### Required work
Copy each line of the records that contains the word "application".

───

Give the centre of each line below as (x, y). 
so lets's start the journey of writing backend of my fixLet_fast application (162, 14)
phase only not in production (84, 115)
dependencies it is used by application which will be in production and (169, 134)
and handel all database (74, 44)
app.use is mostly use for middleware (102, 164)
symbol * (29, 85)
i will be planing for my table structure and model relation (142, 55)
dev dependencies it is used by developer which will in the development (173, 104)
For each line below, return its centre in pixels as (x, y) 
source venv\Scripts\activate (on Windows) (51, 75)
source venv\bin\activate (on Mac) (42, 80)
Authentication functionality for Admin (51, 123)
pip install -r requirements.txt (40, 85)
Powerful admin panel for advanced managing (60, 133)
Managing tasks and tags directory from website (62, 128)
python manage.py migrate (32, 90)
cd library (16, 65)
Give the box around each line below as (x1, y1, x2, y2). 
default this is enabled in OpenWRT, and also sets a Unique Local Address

───

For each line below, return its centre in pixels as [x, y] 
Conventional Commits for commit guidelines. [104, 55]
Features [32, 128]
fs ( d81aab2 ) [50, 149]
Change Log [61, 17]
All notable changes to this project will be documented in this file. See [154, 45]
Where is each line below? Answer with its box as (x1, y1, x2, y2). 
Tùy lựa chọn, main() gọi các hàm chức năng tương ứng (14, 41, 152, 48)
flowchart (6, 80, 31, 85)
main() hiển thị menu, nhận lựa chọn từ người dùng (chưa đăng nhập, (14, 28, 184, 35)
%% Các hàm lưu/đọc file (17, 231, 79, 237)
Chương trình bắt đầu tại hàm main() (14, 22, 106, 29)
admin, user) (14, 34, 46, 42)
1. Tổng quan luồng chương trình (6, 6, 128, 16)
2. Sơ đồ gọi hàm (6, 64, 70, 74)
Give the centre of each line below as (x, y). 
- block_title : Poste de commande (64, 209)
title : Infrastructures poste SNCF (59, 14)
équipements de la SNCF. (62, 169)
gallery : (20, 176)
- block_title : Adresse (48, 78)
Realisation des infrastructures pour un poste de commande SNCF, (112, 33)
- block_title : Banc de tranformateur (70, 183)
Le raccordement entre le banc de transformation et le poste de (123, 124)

───

### Answer to the problem
so lets's start the journey of writing backend of my fixLet_fast application (162, 14)
dependencies it is used by application which will be in production and (169, 134)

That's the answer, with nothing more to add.